For example, in some manufacturing methods exemplified by the present invention, the carbonization activation treatment is based on the above-described carbonization activation heating apparatus, which includes: sending the prepared pre-oxidized fiber felt (namely the carbon fiber felt) into a heat preservation hearth 1 at room temperature, then introducing nitrogen into the hearth through a flow inlet 4, controlling the introduction pressure of the nitrogen to be not lower than 0.2MPa through a flow controller 5, controlling a heater 2 to heat to 1000-plus-one temperature at the heating rate of 5-15 ℃/min through a temperature control device 3, then introducing activating steam through a flow inlet 6, controlling the flow of the steam to be 3-15g/min through a flow controller 7, carbonizing at the temperature of 1000-plus-one temperature of 1500 ℃ for 20-50min, and then continuously cooling to 150-plus-one temperature of 200 ℃ in a nitrogen atmosphere; and then naturally cooling to room temperature to complete the activation and carbonization treatment of the fiber felt, thereby obtaining the activated carbon fiber felt.

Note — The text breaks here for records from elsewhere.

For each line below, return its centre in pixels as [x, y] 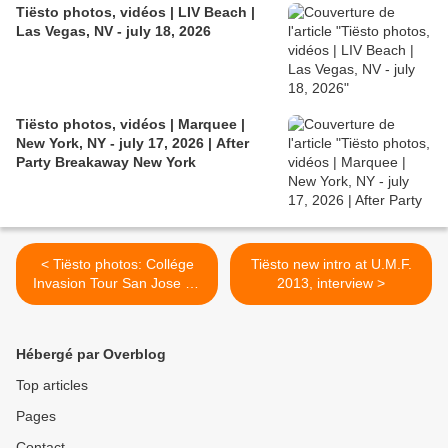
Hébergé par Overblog [91, 354]
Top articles [52, 385]
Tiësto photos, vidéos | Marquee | [130, 124]
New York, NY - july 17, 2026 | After [132, 143]
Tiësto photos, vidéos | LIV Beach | [135, 12]
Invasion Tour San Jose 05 [117, 283]
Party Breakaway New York [106, 162]
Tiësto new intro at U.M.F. [331, 264]
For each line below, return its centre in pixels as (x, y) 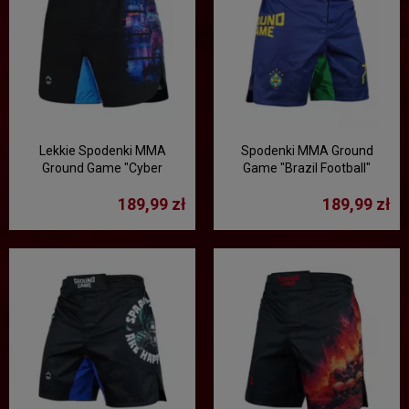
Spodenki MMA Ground (307, 151)
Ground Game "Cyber (102, 168)
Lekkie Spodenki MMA (102, 151)
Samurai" (102, 185)
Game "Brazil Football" (307, 168)
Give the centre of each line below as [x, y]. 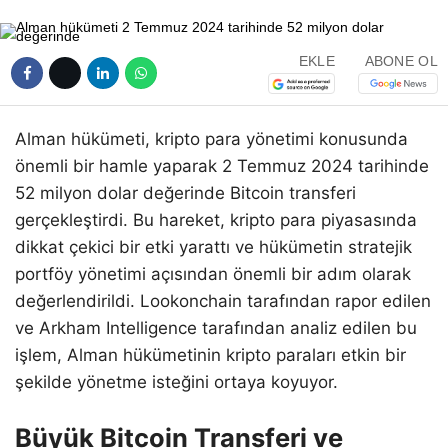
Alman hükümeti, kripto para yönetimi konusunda [211, 138]
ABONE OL [401, 61]
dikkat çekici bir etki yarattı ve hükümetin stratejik [213, 246]
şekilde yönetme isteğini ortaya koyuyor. [176, 381]
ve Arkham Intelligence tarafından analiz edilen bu [216, 327]
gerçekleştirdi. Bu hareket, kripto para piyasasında [216, 219]
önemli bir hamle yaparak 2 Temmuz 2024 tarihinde [222, 165]
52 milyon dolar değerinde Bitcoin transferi [185, 192]
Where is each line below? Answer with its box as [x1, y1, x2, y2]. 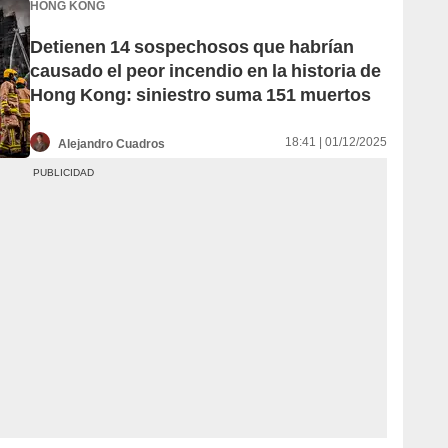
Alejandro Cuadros [58, 136, 165, 151]
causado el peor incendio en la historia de [30, 60, 381, 82]
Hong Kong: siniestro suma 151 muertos [30, 84, 371, 106]
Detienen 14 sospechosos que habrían [30, 36, 354, 58]
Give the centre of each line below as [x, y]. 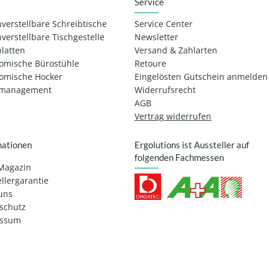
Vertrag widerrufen [173, 117]
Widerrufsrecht [165, 90]
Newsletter [156, 38]
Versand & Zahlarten [176, 51]
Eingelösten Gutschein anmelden [201, 77]
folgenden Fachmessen [179, 158]
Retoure [150, 64]
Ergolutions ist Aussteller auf [192, 145]
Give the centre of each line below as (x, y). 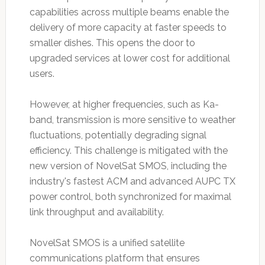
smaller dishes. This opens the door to (112, 43)
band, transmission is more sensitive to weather (132, 120)
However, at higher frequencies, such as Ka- (124, 105)
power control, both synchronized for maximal (130, 197)
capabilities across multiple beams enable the (129, 12)
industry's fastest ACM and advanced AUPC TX (132, 182)
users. (42, 74)
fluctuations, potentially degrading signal (118, 135)
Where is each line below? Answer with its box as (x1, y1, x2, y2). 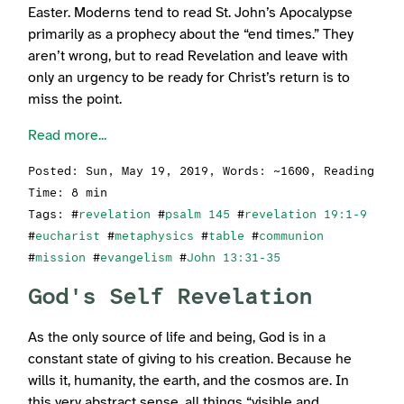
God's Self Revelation (28, 287, 313, 310)
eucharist (35, 231, 101, 243)
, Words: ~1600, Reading (208, 166, 375, 179)
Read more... (28, 128, 107, 144)
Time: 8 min (28, 188, 108, 200)
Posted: (28, 166, 87, 179)
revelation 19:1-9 (244, 209, 368, 222)
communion (259, 231, 325, 243)
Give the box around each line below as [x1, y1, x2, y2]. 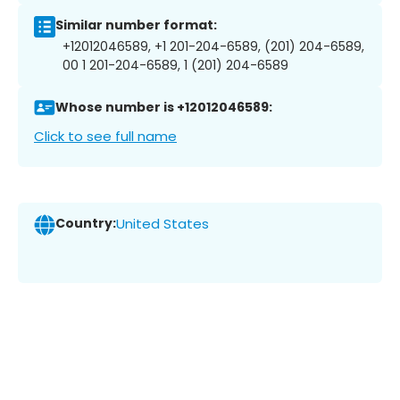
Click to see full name [34, 126, 177, 146]
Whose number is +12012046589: [55, 98, 272, 117]
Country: [55, 214, 116, 233]
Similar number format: [55, 16, 217, 35]
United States [116, 214, 209, 234]
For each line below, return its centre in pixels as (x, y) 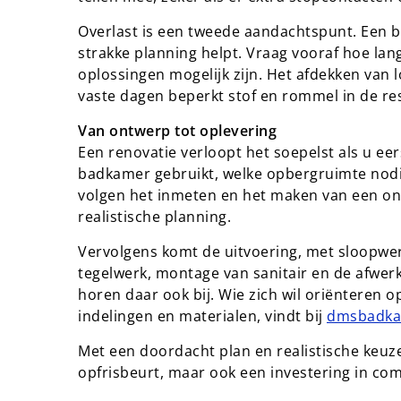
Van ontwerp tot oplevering (177, 131)
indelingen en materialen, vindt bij (202, 316)
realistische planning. (154, 217)
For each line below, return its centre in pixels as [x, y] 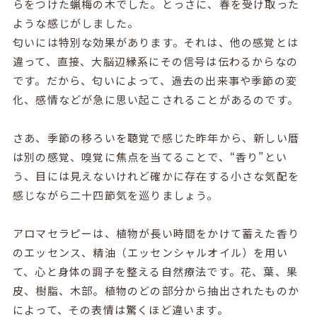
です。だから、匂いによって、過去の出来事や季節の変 [155, 80]
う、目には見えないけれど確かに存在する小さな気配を [156, 175]
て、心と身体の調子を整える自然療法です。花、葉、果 [155, 271]
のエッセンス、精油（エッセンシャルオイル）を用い [150, 252]
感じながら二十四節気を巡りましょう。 [115, 195]
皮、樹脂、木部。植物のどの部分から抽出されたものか [156, 290]
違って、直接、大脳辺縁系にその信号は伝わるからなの [155, 61]
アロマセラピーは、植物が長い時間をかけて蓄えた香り [156, 233]
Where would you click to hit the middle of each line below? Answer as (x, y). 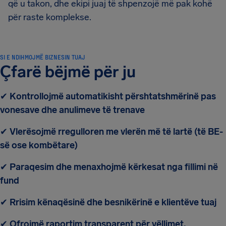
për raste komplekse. (50, 17)
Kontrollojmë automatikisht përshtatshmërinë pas (112, 96)
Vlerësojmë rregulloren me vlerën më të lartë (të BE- (115, 132)
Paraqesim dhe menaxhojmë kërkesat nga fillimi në (113, 167)
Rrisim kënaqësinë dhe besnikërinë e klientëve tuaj (112, 202)
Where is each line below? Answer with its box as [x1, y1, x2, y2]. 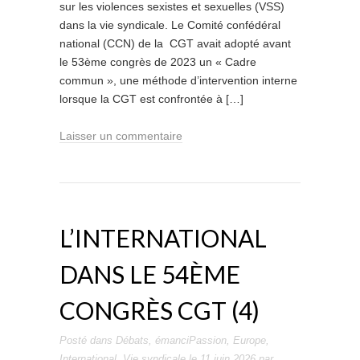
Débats [116, 334, 149, 346]
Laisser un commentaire [59, 129, 182, 142]
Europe [233, 334, 266, 346]
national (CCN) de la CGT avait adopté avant [59, 37, 291, 50]
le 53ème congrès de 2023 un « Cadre [59, 55, 256, 68]
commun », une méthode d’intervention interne [59, 74, 297, 87]
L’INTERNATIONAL [59, 223, 267, 252]
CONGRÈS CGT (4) [59, 296, 260, 325]
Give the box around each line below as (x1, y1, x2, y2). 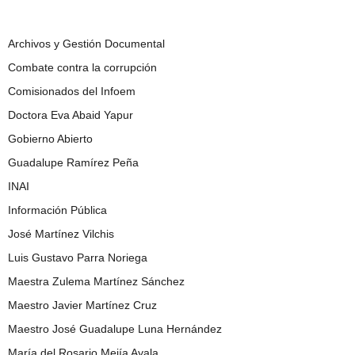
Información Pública (8, 204, 107, 216)
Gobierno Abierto (8, 132, 93, 145)
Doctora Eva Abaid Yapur (8, 109, 133, 121)
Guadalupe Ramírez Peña (8, 156, 139, 169)
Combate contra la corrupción (8, 61, 157, 74)
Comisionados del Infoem (8, 85, 136, 97)
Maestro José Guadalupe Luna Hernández (8, 323, 222, 335)
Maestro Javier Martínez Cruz (8, 299, 157, 311)
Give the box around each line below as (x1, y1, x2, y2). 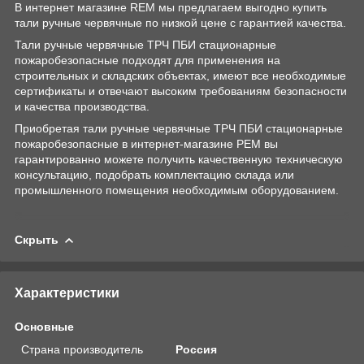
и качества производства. (15, 99, 149, 113)
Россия (175, 342, 218, 356)
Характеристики (15, 285, 119, 300)
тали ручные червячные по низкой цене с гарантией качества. (15, 15, 346, 29)
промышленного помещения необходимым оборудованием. (15, 183, 339, 197)
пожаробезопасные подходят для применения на (15, 53, 280, 67)
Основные (15, 319, 74, 333)
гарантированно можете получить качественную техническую (15, 152, 343, 166)
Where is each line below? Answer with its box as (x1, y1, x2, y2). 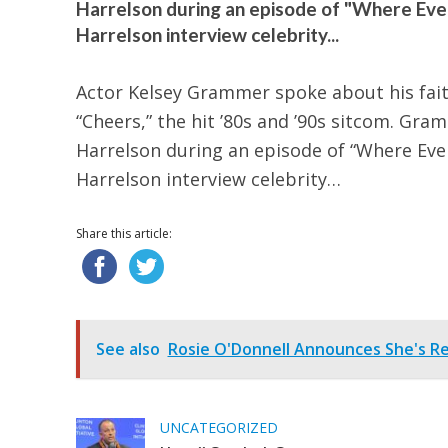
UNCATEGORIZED (159, 418, 278, 438)
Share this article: (75, 225, 172, 243)
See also (95, 338, 160, 361)
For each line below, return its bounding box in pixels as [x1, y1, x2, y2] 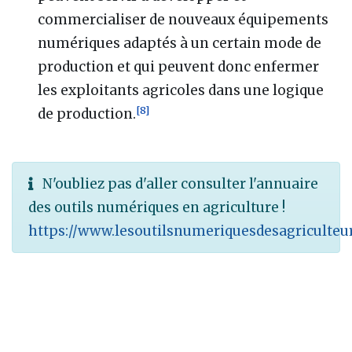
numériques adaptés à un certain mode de [38, 35, 322, 53]
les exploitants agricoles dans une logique [38, 82, 324, 100]
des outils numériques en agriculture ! [28, 199, 285, 217]
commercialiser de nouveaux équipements [38, 11, 329, 29]
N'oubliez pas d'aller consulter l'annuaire [39, 175, 318, 193]
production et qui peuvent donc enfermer [38, 58, 320, 76]
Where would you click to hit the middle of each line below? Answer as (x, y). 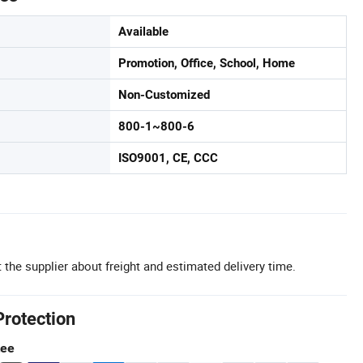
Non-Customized (164, 95)
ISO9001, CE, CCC (168, 158)
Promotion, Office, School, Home (207, 63)
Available (143, 32)
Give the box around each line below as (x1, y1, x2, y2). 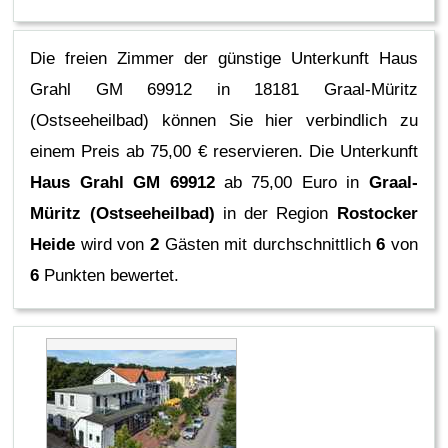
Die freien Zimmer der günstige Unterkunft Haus (30, 49, 418, 69)
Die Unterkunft (308, 142, 418, 162)
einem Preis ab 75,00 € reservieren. (30, 142, 309, 162)
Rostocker (336, 204, 418, 224)
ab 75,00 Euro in (214, 173, 369, 193)
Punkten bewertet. (39, 266, 180, 286)
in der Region (214, 204, 337, 224)
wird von (75, 235, 150, 255)
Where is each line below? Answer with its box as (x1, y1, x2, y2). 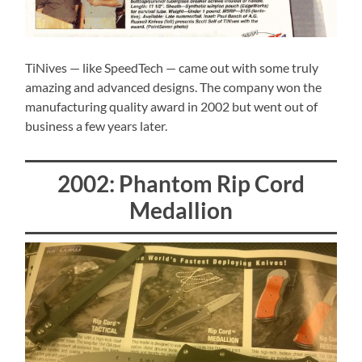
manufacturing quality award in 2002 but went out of (25, 99, 318, 115)
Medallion (128, 196, 233, 225)
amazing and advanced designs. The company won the (25, 79, 322, 95)
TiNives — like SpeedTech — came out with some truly (25, 60, 319, 76)
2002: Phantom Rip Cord (57, 170, 305, 198)
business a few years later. (25, 118, 168, 134)
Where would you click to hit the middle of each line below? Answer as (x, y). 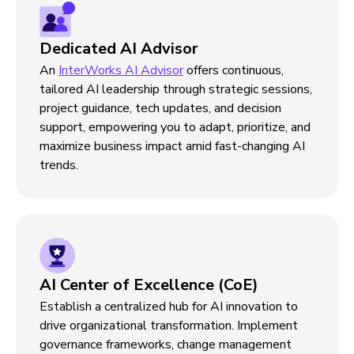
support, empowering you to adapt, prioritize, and (175, 127)
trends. (59, 165)
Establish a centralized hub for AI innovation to (169, 307)
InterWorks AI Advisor (121, 70)
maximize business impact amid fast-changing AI (172, 146)
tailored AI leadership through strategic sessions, (176, 89)
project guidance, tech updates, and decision (160, 108)
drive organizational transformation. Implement (169, 326)
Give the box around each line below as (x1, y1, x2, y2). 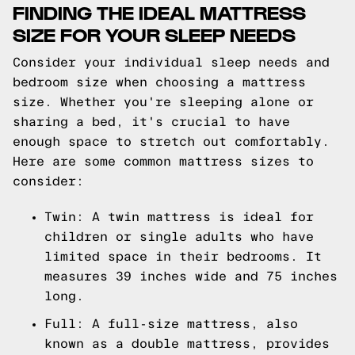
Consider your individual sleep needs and (13, 55, 330, 69)
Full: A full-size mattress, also (44, 317, 298, 330)
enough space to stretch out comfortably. (13, 135, 330, 148)
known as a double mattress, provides (44, 337, 330, 350)
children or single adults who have (44, 230, 314, 243)
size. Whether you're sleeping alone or (13, 95, 314, 109)
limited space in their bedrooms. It (44, 250, 322, 263)
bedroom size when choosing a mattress (13, 75, 306, 89)
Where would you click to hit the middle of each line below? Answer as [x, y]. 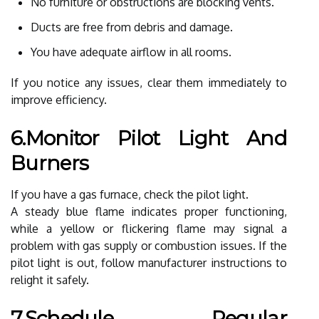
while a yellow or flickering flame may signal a [149, 228]
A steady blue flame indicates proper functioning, [149, 211]
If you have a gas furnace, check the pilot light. [130, 194]
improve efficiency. [59, 99]
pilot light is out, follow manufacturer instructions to [149, 262]
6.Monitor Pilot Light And [149, 138]
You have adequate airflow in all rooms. [131, 52]
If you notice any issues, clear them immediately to [149, 82]
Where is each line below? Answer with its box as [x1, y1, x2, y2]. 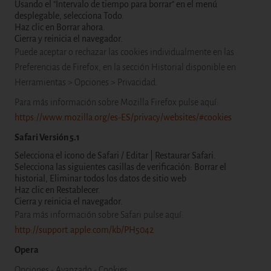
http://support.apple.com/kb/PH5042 [15, 225, 154, 235]
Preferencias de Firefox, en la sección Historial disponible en [15, 62, 236, 72]
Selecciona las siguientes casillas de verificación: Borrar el [15, 162, 226, 172]
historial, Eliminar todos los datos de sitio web [15, 174, 186, 183]
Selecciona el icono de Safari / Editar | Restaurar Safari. [15, 151, 216, 160]
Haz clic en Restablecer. [15, 185, 100, 195]
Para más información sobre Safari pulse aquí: [15, 210, 184, 220]
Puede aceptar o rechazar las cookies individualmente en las [15, 47, 234, 57]
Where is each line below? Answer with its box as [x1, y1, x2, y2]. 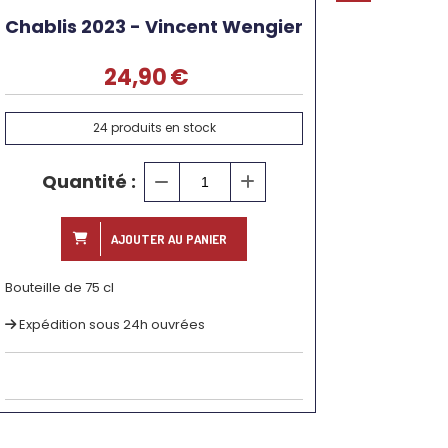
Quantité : [42, 168, 136, 194]
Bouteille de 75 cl [5, 277, 114, 297]
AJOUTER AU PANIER [111, 230, 227, 247]
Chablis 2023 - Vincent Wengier [5, 14, 303, 39]
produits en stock [107, 119, 216, 137]
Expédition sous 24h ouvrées [19, 314, 205, 334]
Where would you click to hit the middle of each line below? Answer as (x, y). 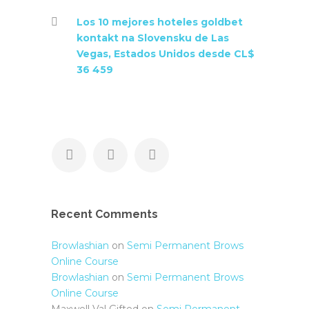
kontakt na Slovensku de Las (153, 38)
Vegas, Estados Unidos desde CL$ (166, 54)
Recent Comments (104, 214)
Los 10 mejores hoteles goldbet (160, 22)
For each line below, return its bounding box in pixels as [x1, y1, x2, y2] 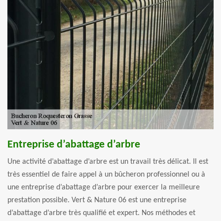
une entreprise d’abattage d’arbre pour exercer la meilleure [7, 183, 200, 191]
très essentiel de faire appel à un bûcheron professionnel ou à [7, 170, 205, 179]
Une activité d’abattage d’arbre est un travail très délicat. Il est [7, 157, 208, 166]
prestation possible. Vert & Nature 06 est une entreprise [7, 196, 186, 204]
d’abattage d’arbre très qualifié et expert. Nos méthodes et [7, 209, 195, 217]
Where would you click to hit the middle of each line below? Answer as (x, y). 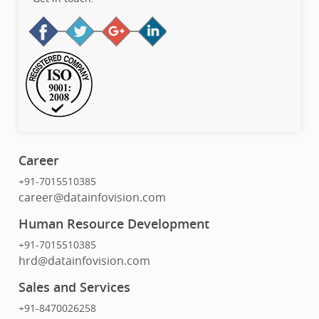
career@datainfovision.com (93, 198)
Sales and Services (75, 287)
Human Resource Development (114, 224)
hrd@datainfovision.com (85, 261)
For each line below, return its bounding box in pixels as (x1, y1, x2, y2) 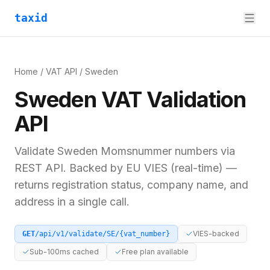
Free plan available (122, 247, 189, 256)
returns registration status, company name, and (14, 178, 248, 191)
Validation (142, 86, 246, 113)
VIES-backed (193, 229, 239, 238)
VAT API (46, 66, 77, 77)
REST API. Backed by (14, 162, 126, 174)
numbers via (172, 145, 235, 157)
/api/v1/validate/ (35, 230, 107, 238)
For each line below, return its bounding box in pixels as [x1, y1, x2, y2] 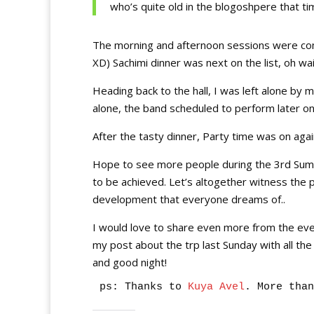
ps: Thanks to [100, 281, 182, 293]
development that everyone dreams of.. [93, 192, 285, 206]
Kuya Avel [182, 281, 245, 293]
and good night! [93, 255, 167, 269]
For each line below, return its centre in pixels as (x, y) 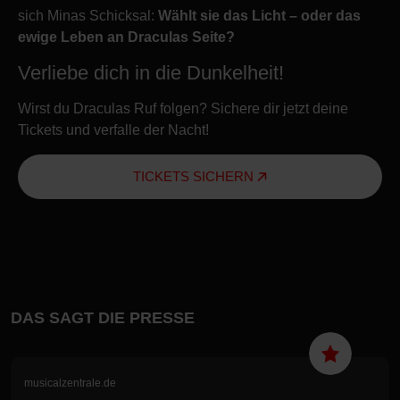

In the embodiment of the utility model, the metal treatment liquid is evenly deposited on the surface of the monofilament fiber of the activated carbon fiber felt in the ultrasonic vibration process to form a metal deposition treatment layer; washing the formed metal deposition treatment layer with water and drying to obtain a metal layer, wherein the metal layer is attached to the surface of the activated carbon fiber felt substrate; in some embodiments of the present invention, the metal layer has a thickness controllable in a range of 1 μm to 100 μm.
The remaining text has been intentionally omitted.